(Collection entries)
....

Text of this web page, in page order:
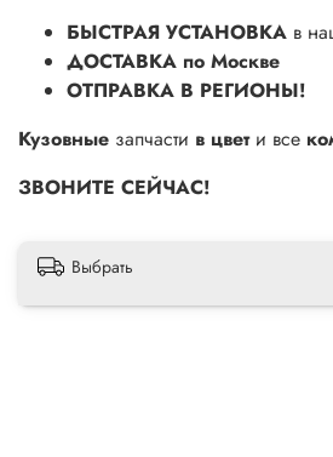
БЫСТРАЯ УСТАНОВКА в
ДОСТАВКА по Москве
ОТПРАВКА В РЕГИОНЫ!
Кузовные запчасти в цвет и все
ЗВОНИТЕ СЕЙЧАС!
Выбрать
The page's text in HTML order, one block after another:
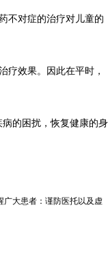
不对症的治疗对儿童的
效果。因此在平时，
的困扰，恢复健康的身
广大患者：谨防医托以及虚
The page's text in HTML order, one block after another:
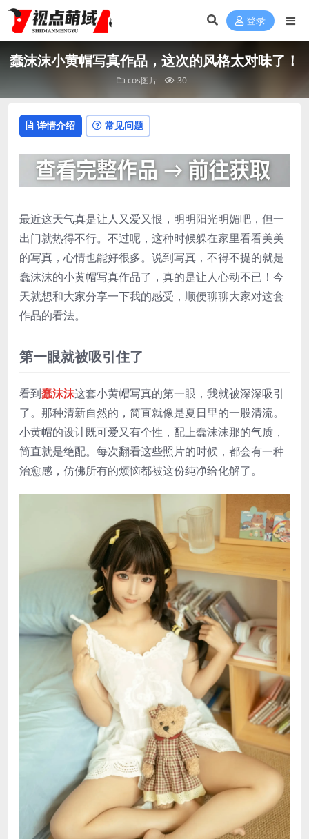
登录
蠢沫沫小黄帽写真作品，这次的风格太对味了！
cos图片 30
详情介绍 常见问题
最近这天气真是让人又爱又恨，明明阳光明媚吧，但一
出门就热得不行。不过呢，这种时候躲在家里看看美美
的写真，心情也能好很多。说到写真，不得不提的就是
蠢沫沫的小黄帽写真作品了，真的是让人心动不已！今
天就想和大家分享一下我的感受，顺便聊聊大家对这套
作品的看法。
第一眼就被吸引住了
看到蠢沫沫这套小黄帽写真的第一眼，我就被深深吸引
了。那种清新自然的，简直就像是夏日里的一股清流。
小黄帽的设计既可爱又有个性，配上蠢沫沫那的气质，
简直就是绝配。每次翻看这些照片的时候，都会有一种
治愈感，仿佛所有的烦恼都被这份纯净给化解了。
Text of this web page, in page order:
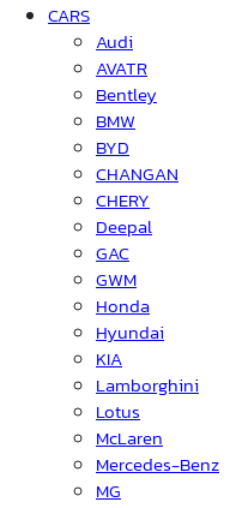
CARS
Audi
AVATR
Bentley
BMW
BYD
CHANGAN
CHERY
Deepal
GAC
GWM
Honda
Hyundai
KIA
Lamborghini
Lotus
McLaren
Mercedes-Benz
MG

....

→ Exercise details
Retype only the lines that run from the first line of the entries above to the line containing "广大患者：谨防医托以及虚", both included. Do not carry over any pictures.

→ Exercise result
Text of this web page, in page order:
БЫСТРАЯ УСТАНОВКА в
ДОСТАВКА по Москве
ОТПРАВКА В РЕГИОНЫ!
Кузовные запчасти в цвет и все
ЗВОНИТЕ СЕЙЧАС!
Выбрать
The page's text in HTML order, one block after another:
不对症的治疗对儿童的
效果。因此在平时，
的困扰，恢复健康的身
广大患者：谨防医托以及虚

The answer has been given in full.